YOUR TASK:
The response must consist of the lines below from the one with "work should measure" through the one with "Rep Row 2. (113, 70, 209, 91)", exactly as they appear and with both ends kept.

RECORD SET:

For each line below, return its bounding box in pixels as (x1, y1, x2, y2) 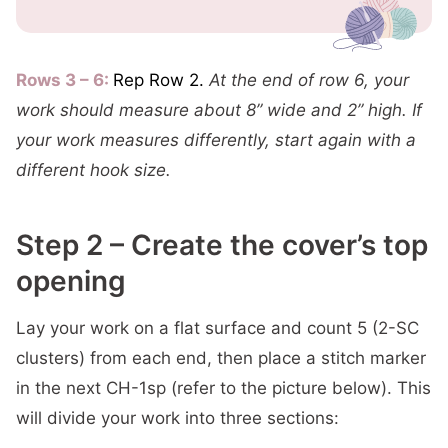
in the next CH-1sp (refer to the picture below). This (16, 378, 431, 399)
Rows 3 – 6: (16, 70, 109, 91)
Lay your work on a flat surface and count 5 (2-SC (16, 318, 419, 339)
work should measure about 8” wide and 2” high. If (16, 100, 422, 121)
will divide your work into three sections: (16, 408, 339, 429)
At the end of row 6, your (209, 70, 409, 91)
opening (16, 264, 126, 299)
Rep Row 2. (113, 70, 209, 91)
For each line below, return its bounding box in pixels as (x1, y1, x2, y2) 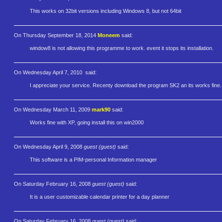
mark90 (92, 106, 111, 112)
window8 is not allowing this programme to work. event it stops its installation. (30, 45, 214, 52)
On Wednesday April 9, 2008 (14, 143, 84, 150)
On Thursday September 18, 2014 (14, 32, 98, 38)
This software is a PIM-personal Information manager (30, 157, 157, 163)
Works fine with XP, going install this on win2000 (30, 119, 144, 126)
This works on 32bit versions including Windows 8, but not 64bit (30, 8, 181, 14)
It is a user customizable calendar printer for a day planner (30, 194, 169, 200)
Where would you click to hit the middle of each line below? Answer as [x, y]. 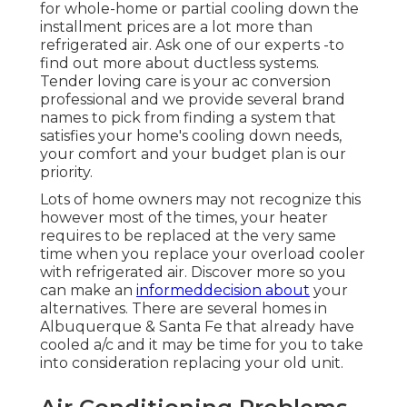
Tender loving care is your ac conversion [185, 81]
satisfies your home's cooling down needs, [191, 135]
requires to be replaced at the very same [188, 235]
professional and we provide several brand [193, 99]
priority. [66, 172]
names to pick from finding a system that [188, 117]
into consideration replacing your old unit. [192, 362]
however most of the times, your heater [184, 217]
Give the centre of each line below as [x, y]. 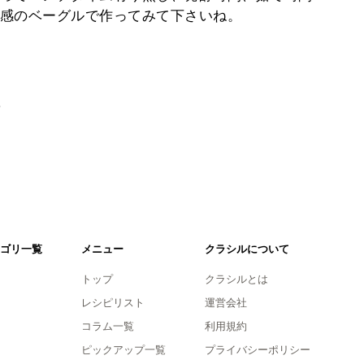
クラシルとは [236, 279]
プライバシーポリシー [257, 349]
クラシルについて [247, 249]
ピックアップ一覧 [123, 349]
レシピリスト [113, 302]
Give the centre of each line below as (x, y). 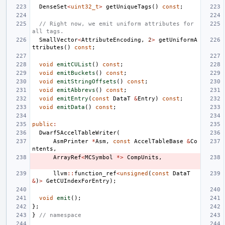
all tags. (48, 31)
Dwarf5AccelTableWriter (78, 133)
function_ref (95, 173)
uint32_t (85, 7)
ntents (43, 149)
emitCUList (74, 64)
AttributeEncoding (111, 40)
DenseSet (53, 7)
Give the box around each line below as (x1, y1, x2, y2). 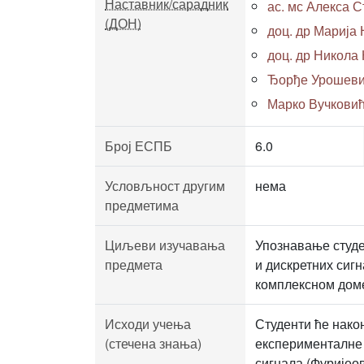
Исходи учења (105, 314, 191, 333)
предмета (105, 255, 162, 274)
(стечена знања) (105, 334, 201, 353)
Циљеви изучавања (105, 236, 225, 254)
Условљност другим (105, 176, 225, 195)
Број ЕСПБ (105, 136, 172, 155)
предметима (105, 196, 179, 214)
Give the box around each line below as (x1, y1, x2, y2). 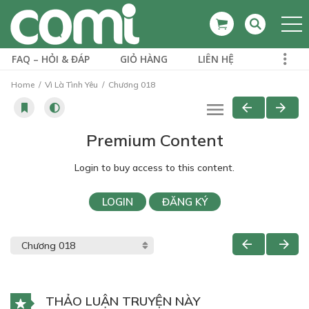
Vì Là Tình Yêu (45, 79, 98, 90)
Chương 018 (106, 79, 155, 90)
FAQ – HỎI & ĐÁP (12, 52, 90, 66)
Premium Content (86, 130, 223, 150)
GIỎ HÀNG (120, 52, 168, 66)
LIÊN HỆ (198, 52, 234, 66)
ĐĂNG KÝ (161, 195, 208, 208)
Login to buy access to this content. (74, 161, 235, 174)
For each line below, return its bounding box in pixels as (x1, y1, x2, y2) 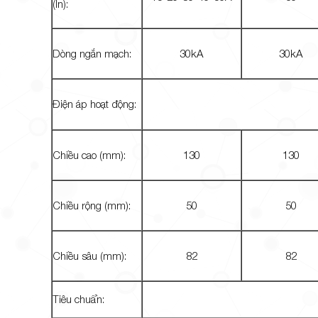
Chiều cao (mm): (52, 148, 126, 161)
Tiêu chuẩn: (52, 292, 104, 305)
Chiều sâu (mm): (52, 248, 126, 262)
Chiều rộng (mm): (52, 198, 131, 212)
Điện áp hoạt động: (52, 97, 136, 110)
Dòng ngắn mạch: (52, 46, 131, 60)
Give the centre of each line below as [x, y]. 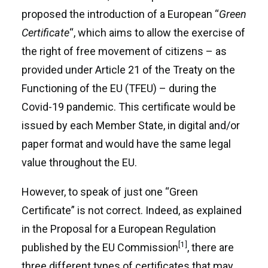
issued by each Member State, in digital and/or [131, 125]
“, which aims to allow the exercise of [157, 33]
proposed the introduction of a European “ [120, 14]
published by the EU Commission [100, 247]
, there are [211, 247]
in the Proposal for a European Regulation [119, 229]
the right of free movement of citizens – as [124, 51]
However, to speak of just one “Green [110, 192]
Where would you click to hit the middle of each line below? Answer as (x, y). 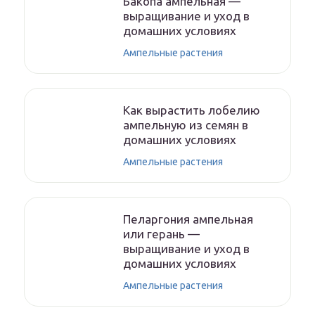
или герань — (161, 234)
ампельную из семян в (186, 125)
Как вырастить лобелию (192, 110)
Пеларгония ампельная (188, 219)
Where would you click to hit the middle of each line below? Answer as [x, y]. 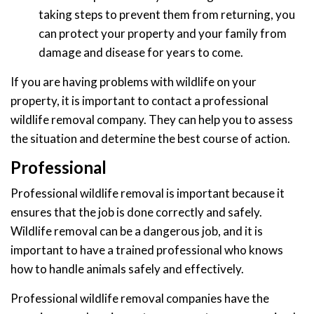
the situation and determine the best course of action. [150, 139]
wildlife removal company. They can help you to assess [152, 120]
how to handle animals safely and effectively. [127, 269]
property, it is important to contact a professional [139, 101]
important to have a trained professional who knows [147, 250]
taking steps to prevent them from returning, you [167, 15]
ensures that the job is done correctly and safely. [136, 212]
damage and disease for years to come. [141, 53]
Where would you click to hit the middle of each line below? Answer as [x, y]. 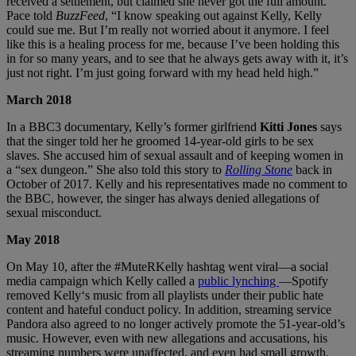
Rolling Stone [259, 169]
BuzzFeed [80, 15]
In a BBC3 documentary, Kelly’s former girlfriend [133, 126]
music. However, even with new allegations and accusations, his [167, 338]
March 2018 [39, 99]
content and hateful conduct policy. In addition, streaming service [169, 309]
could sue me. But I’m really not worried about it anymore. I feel [168, 29]
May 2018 [33, 239]
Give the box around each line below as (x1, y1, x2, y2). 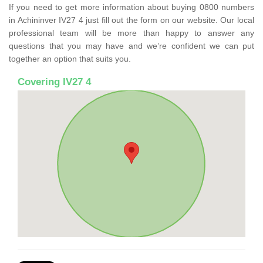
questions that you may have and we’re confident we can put (9, 41, 254, 50)
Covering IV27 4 (18, 76, 91, 87)
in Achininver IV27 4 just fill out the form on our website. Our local (9, 15, 254, 25)
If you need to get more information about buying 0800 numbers (9, 2, 254, 12)
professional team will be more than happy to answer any (9, 28, 254, 38)
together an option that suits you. (9, 53, 131, 63)
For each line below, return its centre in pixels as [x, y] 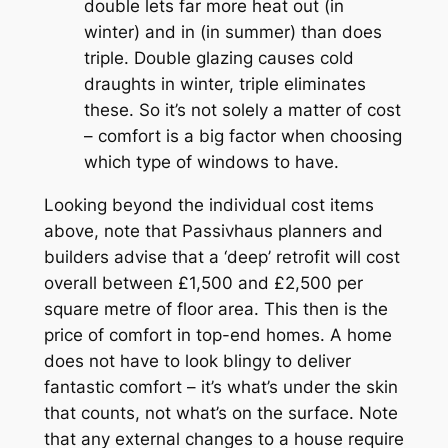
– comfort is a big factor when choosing [242, 135]
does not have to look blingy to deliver [197, 360]
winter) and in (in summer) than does [232, 31]
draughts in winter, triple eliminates [224, 83]
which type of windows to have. [211, 161]
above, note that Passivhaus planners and [213, 230]
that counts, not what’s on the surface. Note [220, 412]
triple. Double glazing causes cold [218, 57]
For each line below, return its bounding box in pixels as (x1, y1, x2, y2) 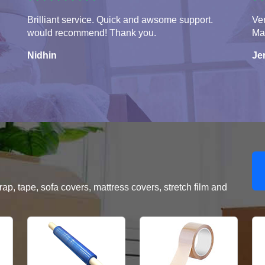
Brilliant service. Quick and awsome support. (27, 15, 213, 25)
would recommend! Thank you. (27, 28, 156, 38)
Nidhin (27, 50, 57, 61)
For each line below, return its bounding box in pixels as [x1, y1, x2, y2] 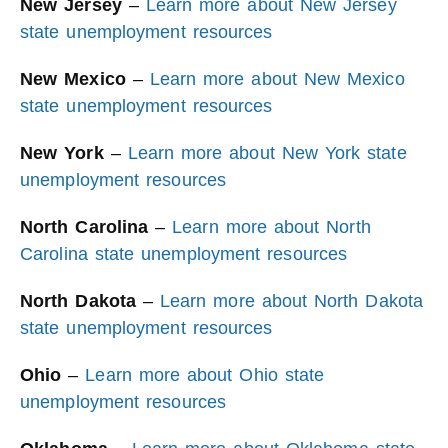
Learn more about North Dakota [159, 291, 424, 311]
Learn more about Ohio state [85, 365, 325, 385]
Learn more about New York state [127, 143, 407, 163]
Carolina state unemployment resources [20, 244, 348, 264]
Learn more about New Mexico [149, 69, 405, 89]
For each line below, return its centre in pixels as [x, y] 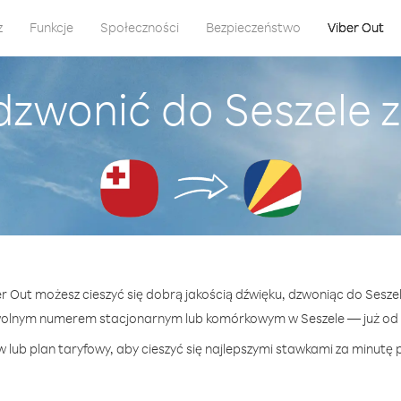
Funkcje [51, 27]
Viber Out [355, 27]
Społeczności [139, 27]
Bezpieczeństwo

YOUR SOLUTION:
work should measure about 8” wide and 2” high. If (16, 100, 422, 121)
will divide your work into three sections: (16, 408, 339, 429)
At the end of row 6, your (209, 70, 409, 91)
opening (16, 264, 126, 299)
Rep Row 2. (113, 70, 209, 91)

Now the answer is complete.